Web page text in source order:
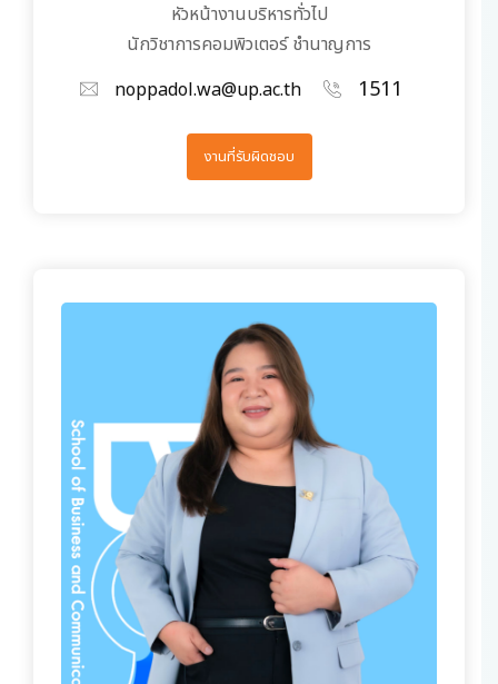
หัวหน้างานบริหารทั่วไป
นักวิชาการคอมพิวเตอร์ ชำนาญการ
noppadol.wa@up.ac.th
1511
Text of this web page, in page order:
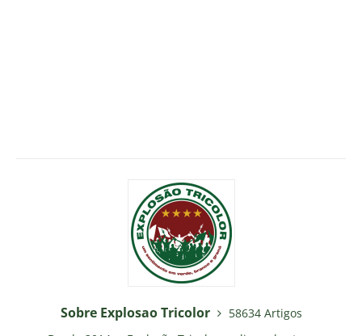
Sobre Explosao Tricolor
58634 Artigos
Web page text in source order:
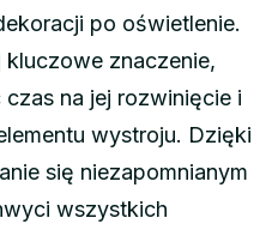
po oświetlenie.
kluczowe znaczenie,
na jej rozwinięcie i
wystroju. Dzięki
się niezapomnianym
wszystkich
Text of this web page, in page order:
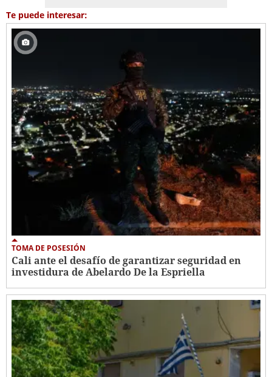
Te puede interesar:
TOMA DE POSESIÓN
Cali ante el desafío de garantizar seguridad en
investidura de Abelardo De la Espriella
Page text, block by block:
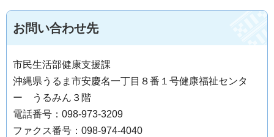
お問い合わせ先
市民生活部健康支援課
沖縄県うるま市安慶名一丁目８番１号健康福祉センタ
ー うるみん３階
電話番号：098-973-3209
ファクス番号：098-974-4040
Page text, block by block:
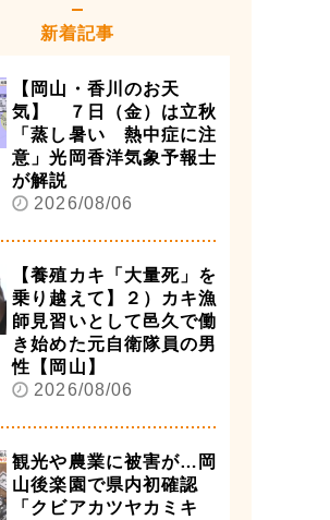
新着記事
【岡山・香川のお天
気】 ７日（金）は立秋
「蒸し暑い 熱中症に注
意」光岡香洋気象予報士
が解説
2026/08/06
【養殖カキ「大量死」を
乗り越えて】２）カキ漁
師見習いとして邑久で働
き始めた元自衛隊員の男
性【岡山】
2026/08/06
観光や農業に被害が…岡
山後楽園で県内初確認
「クビアカツヤカミキ
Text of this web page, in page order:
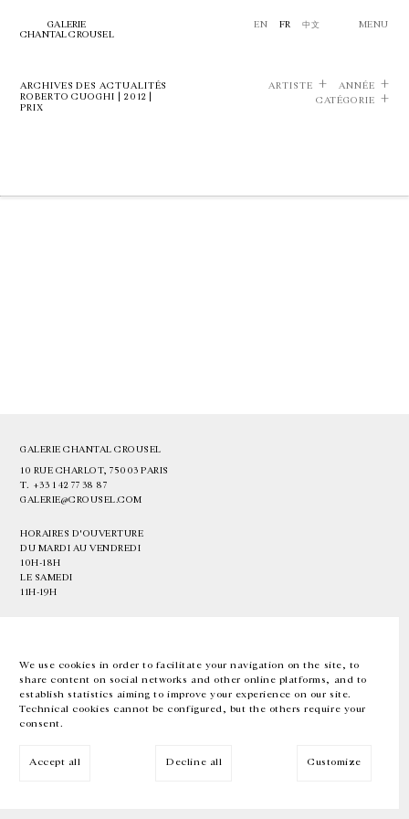
We use cookies in order to facilitate your navigation on the site, to
share content on social networks and other online platforms, and to
establish statistics aiming to improve your experience on our site.
Technical cookies cannot be configured, but the others require your
consent.
Accept all Decline all Customize
GALERIE
CHANTAL CROUSEL
EN FR 中文 MENU
ARCHIVES DES ACTUALITÉS
ROBERTO CUOGHI | 2012 |
PRIX
ARTISTE
ANNÉE
CATÉGORIE
GALERIE CHANTAL CROUSEL
10 RUE CHARLOT, 75003 PARIS
T. +33 1 42 77 38 87
GALERIE@CROUSEL.COM
HORAIRES D'OUVERTURE
DU MARDI AU VENDREDI
10H-18H
LE SAMEDI
11H-19H
EN FR 中文 Facebook Instagram
Inscrivez-vous à notre newsletter
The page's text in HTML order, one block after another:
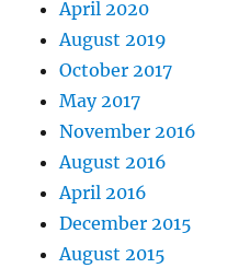
April 2020
August 2019
October 2017
May 2017
November 2016
August 2016
April 2016
December 2015
August 2015
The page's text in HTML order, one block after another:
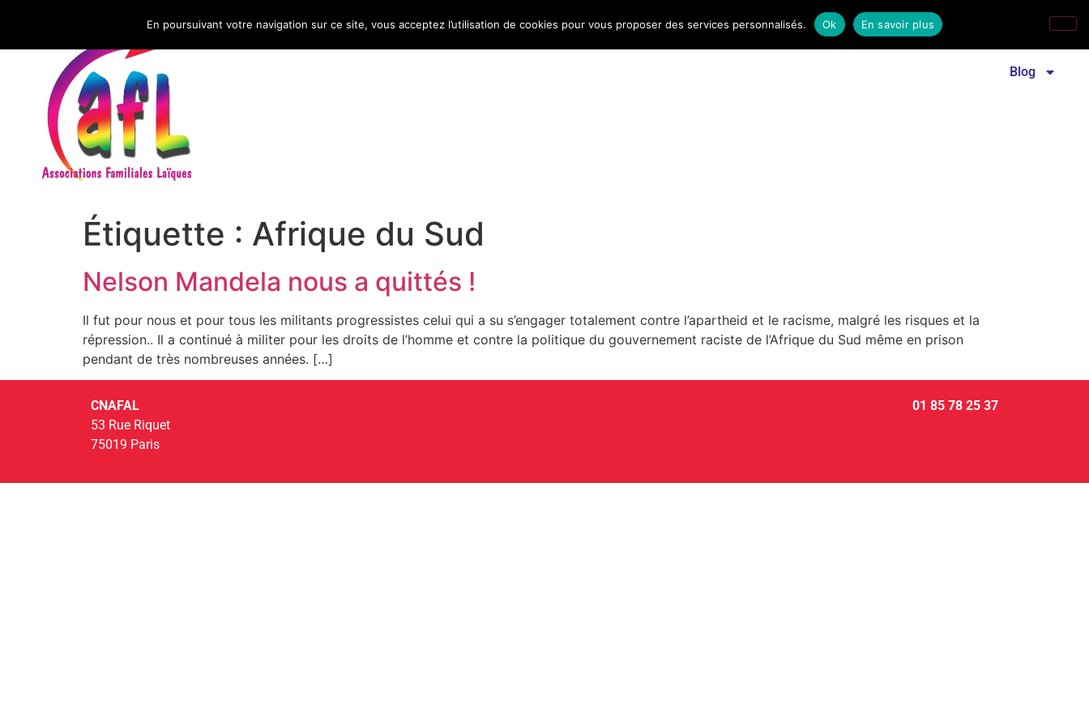
CNAFAL Bulletin d’information Infos conso Consomag Revue familles laïques Communiqué de presse
Blog
Étiquette : Afrique du Sud
Nelson Mandela nous a quittés !
Il fut pour nous et pour tous les militants progressistes celui qui a su s’engager totalement contre l’apartheid et le racisme, malgré les risques et la
répression.. Il a continué à militer pour les droits de l’homme et contre la politique du gouvernement raciste de l’Afrique du Sud même en prison
pendant de très nombreuses années. […]
CNAFAL
53 Rue Riquet
75019 Paris
01 85 78 25 37
En poursuivant votre navigation sur ce site, vous acceptez l’utilisation de cookies pour vous proposer des services personnalisés. Ok En savoir plus
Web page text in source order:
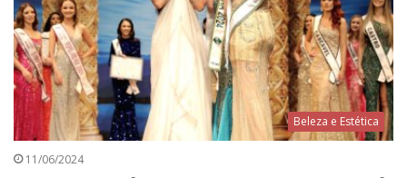
Beleza e Estética
11/06/2024
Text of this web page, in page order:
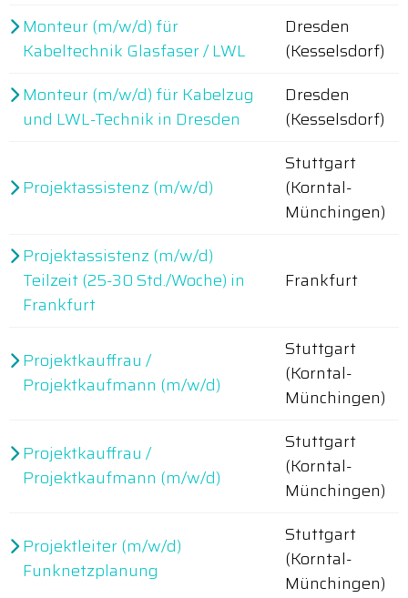
Monteur (m/w/d) für
Kabeltechnik Glasfaser / LWL
Dresden
(Kesselsdorf)
Monteur (m/w/d) für Kabelzug
und LWL-Technik in Dresden
Dresden
(Kesselsdorf)
Projektassistenz (m/w/d)
Stuttgart
(Korntal-
Münchingen)
Projektassistenz (m/w/d)
Teilzeit (25-30 Std./Woche) in
Frankfurt
Frankfurt
Projektkauffrau /
Projektkaufmann (m/w/d)
Stuttgart
(Korntal-
Münchingen)
Projektkauffrau /
Projektkaufmann (m/w/d)
Stuttgart
(Korntal-
Münchingen)
Projektleiter (m/w/d)
Funknetzplanung
Stuttgart
(Korntal-
Münchingen)
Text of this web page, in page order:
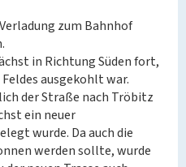
zum Bahnhof
in Richtung Süden fort,
ausgekohlt war.
der Straße nach Tröbitz
ein neuer
wurde. Da auch die
werden sollte, wurde
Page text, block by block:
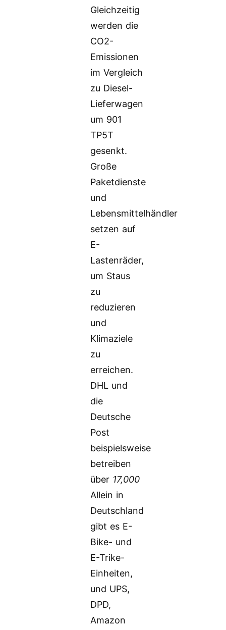
Gleichzeitig
werden die
CO2-
Emissionen
im Vergleich
zu Diesel-
Lieferwagen
um 901
TP5T
gesenkt.
Große
Paketdienste
und
Lebensmittelhändler
setzen auf
E-
Lastenräder,
um Staus
zu
reduzieren
und
Klimaziele
zu
erreichen.
DHL und
die
Deutsche
Post
beispielsweise
betreiben
über 17,000
Allein in
Deutschland
gibt es E-
Bike- und
E-Trike-
Einheiten,
und UPS,
DPD,
Amazon
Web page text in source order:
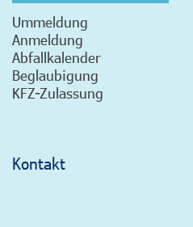
Ummeldung
Anmeldung
Abfallkalender
Beglaubigung
KFZ-Zulassung
Kontakt

> [TASK]
The reply should consist only of the lines from the top of the material above through the line with "CNAFAL Bulletin d’information", printed exactly, pictures omitted.

> [EXPECTED OUTPUT]
Web page text in source order:
หัวหน้างานบริหารทั่วไป
นักวิชาการคอมพิวเตอร์ ชำนาญการ
noppadol.wa@up.ac.th
1511
Text of this web page, in page order:
Sobre Explosao Tricolor
58634 Artigos
Web page text in source order:
po oświetlenie.
kluczowe znaczenie,
na jej rozwinięcie i
wystroju. Dzięki
się niezapomnianym
wszystkich
Text of this web page, in page order:
Te puede interesar:
TOMA DE POSESIÓN
Cali ante el desafío de garantizar seguridad en
investidura de Abelardo De la Espriella
Page text, block by block:
お問い合わせ先
市民生活部健康支援課
沖縄県うるま市安慶名一丁目８番１号健康福祉センタ
ー うるみん３階
電話番号：098-973-3209
ファクス番号：098-974-4040
Page text, block by block:
新着記事
【岡山・香川のお天
気】 ７日（金）は立秋
「蒸し暑い 熱中症に注
意」光岡香洋気象予報士
が解説
2026/08/06
【養殖カキ「大量死」を
乗り越えて】２）カキ漁
師見習いとして邑久で働
き始めた元自衛隊員の男
性【岡山】
2026/08/06
観光や農業に被害が…岡
山後楽園で県内初確認
「クビアカツヤカミキ
Text of this web page, in page order:
We use cookies in order to facilitate your navigation on the site, to
share content on social networks and other online platforms, and to
establish statistics aiming to improve your experience on our site.
Technical cookies cannot be configured, but the others require your
consent.
Accept all Decline all Customize
GALERIE
CHANTAL CROUSEL
EN FR 中文 MENU
ARCHIVES DES ACTUALITÉS
ROBERTO CUOGHI | 2012 |
PRIX
ARTISTE
ANNÉE
CATÉGORIE
GALERIE CHANTAL CROUSEL
10 RUE CHARLOT, 75003 PARIS
T. +33 1 42 77 38 87
GALERIE@CROUSEL.COM
HORAIRES D'OUVERTURE
DU MARDI AU VENDREDI
10H-18H
LE SAMEDI
11H-19H
EN FR 中文 Facebook Instagram
Inscrivez-vous à notre newsletter
The page's text in HTML order, one block after another:
April 2020
August 2019
October 2017
May 2017
November 2016
August 2016
April 2016
December 2015
August 2015
The page's text in HTML order, one block after another:
CNAFAL Bulletin d’information Infos conso Consomag Revue familles laïques Communiqué de presse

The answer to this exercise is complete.